Desta vez, em vez de uma “hipótese verosímil” trago uma “hipótese ficcionada” para o leitor avaliar. Trata-se de uma conexão estrutural de longo alcance entre “o modelo TTIP” de crescimento económico, a plataforma logístico-económica que lhe corresponde no espaço da macrorregião peninsular e a eventual integração política ibérica que daí pode decorrer.

O “modelo TTIP”: o primado do modelo transcontinental sobre o modelo regional europeu.

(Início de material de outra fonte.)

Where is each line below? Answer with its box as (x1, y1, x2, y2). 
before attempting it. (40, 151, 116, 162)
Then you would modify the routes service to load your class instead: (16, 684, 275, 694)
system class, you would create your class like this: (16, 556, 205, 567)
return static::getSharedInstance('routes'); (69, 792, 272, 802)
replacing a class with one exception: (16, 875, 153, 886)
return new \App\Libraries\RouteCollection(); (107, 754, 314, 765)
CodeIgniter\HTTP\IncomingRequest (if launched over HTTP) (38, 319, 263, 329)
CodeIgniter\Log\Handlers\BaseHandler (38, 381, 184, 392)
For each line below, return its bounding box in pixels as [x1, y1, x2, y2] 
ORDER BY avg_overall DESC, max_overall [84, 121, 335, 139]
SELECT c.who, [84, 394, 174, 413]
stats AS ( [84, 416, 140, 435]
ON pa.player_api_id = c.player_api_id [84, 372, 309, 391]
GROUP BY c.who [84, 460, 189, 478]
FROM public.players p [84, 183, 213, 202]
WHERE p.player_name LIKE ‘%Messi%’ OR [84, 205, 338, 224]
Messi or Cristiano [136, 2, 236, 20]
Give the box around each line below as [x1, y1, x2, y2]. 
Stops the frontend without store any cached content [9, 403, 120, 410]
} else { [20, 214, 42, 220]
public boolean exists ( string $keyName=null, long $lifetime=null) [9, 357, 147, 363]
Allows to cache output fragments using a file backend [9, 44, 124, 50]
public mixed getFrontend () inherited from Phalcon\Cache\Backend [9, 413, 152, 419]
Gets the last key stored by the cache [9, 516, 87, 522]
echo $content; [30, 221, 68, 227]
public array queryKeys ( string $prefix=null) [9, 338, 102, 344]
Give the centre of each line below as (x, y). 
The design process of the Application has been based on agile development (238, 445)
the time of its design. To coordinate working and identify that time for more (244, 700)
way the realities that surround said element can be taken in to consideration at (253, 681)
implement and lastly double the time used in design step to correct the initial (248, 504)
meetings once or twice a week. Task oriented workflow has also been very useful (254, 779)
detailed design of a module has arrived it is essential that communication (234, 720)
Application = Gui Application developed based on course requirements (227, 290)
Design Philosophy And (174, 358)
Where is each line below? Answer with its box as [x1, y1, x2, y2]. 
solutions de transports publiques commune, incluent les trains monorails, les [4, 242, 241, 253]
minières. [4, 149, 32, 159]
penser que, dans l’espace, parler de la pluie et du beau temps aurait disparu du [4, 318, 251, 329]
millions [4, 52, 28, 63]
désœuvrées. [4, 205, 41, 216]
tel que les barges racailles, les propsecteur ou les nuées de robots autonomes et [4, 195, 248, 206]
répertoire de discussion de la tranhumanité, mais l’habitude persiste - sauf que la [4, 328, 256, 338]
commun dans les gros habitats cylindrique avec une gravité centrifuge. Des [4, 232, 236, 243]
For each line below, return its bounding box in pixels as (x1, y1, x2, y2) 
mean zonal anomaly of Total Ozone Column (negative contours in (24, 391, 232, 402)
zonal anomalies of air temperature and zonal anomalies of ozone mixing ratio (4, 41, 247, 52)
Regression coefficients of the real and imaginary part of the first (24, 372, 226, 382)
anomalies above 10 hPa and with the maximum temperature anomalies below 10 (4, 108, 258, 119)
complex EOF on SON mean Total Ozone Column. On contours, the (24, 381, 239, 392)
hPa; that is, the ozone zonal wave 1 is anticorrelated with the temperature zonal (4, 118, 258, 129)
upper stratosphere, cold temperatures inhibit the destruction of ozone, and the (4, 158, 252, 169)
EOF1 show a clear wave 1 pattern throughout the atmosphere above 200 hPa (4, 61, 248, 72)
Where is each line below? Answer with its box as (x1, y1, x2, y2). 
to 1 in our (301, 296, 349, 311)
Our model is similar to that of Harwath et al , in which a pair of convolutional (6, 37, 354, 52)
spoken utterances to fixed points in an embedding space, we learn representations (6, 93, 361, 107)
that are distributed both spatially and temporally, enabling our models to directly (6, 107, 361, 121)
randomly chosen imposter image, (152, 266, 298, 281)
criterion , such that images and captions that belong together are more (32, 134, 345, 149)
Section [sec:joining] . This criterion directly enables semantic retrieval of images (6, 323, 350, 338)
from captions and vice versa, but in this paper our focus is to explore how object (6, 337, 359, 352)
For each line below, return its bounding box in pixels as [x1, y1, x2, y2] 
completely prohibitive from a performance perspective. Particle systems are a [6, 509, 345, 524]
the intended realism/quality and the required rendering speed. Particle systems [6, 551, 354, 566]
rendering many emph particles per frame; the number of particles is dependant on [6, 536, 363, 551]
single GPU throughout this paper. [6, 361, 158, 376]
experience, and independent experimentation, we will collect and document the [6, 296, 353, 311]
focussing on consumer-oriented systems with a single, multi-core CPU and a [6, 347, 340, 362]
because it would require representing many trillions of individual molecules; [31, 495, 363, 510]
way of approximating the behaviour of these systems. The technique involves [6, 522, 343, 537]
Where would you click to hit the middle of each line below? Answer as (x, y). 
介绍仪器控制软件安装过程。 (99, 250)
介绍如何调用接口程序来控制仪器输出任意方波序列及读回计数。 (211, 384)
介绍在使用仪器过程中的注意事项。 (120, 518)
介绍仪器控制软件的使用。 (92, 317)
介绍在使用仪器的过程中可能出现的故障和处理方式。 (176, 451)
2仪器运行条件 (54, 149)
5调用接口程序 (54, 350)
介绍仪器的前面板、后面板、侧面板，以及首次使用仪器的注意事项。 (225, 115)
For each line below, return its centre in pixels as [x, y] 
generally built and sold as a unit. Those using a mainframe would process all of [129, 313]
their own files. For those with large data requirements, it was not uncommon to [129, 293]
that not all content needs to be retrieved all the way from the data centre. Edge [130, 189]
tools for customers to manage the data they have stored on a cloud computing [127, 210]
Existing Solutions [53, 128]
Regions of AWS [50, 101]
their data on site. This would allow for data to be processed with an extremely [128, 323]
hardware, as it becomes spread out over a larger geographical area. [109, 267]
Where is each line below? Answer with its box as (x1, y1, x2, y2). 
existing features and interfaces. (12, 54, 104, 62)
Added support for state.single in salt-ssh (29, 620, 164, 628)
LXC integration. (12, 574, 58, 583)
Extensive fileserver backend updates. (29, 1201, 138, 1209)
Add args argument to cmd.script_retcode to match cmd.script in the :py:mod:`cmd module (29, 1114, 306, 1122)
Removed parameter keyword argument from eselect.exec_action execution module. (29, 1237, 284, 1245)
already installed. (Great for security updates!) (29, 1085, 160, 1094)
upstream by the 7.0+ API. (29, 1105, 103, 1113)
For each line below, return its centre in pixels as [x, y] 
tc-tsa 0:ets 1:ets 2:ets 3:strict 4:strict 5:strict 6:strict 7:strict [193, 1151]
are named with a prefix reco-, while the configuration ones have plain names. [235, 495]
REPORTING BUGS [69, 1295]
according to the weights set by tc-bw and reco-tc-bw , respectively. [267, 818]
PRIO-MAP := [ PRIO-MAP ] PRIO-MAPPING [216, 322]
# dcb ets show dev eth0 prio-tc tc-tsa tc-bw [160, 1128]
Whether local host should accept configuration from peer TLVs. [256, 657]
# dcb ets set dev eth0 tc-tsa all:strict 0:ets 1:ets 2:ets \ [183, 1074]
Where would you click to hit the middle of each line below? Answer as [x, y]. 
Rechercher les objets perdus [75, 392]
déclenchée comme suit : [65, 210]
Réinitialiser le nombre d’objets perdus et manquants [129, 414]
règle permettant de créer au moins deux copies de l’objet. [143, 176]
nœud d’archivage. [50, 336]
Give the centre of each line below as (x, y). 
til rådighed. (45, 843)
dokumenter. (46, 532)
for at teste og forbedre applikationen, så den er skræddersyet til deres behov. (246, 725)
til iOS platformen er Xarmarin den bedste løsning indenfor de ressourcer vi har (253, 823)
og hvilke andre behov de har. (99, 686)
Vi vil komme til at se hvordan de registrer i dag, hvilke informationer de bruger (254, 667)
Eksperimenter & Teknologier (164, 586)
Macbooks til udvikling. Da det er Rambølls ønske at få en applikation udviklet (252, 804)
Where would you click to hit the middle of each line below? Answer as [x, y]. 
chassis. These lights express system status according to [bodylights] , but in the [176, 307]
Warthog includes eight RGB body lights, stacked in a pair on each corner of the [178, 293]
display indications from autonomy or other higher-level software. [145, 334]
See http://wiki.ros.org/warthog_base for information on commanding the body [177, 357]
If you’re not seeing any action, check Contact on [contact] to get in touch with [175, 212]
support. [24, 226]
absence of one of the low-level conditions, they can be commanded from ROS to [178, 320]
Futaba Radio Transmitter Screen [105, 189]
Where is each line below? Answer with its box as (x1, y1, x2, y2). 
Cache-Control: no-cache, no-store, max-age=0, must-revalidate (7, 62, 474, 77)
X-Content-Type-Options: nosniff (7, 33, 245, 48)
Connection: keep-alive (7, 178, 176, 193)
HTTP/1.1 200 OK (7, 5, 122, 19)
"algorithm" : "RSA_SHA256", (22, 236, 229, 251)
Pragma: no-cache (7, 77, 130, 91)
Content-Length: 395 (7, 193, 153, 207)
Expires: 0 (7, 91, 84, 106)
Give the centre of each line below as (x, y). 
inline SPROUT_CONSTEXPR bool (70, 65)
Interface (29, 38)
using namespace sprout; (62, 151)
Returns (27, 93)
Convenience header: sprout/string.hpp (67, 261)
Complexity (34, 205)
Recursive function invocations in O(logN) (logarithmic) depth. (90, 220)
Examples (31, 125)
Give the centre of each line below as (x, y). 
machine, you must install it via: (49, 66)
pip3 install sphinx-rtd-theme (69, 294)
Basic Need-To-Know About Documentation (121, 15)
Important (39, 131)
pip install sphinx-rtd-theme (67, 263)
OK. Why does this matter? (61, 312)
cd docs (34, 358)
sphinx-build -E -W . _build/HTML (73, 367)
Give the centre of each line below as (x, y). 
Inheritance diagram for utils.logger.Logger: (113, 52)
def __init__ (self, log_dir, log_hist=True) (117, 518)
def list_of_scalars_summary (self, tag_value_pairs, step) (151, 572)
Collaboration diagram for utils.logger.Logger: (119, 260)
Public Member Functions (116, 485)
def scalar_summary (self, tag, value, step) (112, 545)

O tratado transatlântico de comércio e investimento (TTIP) tem na sua base um acordo de parceria entre a União Europeia e os Estados Unidos. Os objetivos deste acordo de comércio entre as duas margens do Atlântico são bem conhecidos: acesso livre ao mercado pela redução de barreiras e custos alfandegários, a harmonização de normas internacionais em matéria de ambiente, saúde, segurança do trabalho, a convergência das práticas regulatórias, a resolução extrajudicial dos conflitos de concorrência, entre outros. Assim, estima-se um crescimento potencial do PIB europeu da ordem de 120 mil milhões de euros, estimulado pelo comércio e investimento de PME e multinacionais dos dois lados do Atlântico. Neste modelo transcontinental, os EUA e as suas empresas multinacionais em particular seriam o centro do mundo pois pelo continente americano e em especial pelo canal do Panamá passariam doravante os grandes movimentos comerciais e financeiros do transpacífico e do transatlântico. Nesta nova geografia política e económica mundial a pequena península euro-asiática da Europa seria um território de destino e um ator político de 2ª ordem e a península ibérica uma plataforma logística de acesso ao mercado europeu.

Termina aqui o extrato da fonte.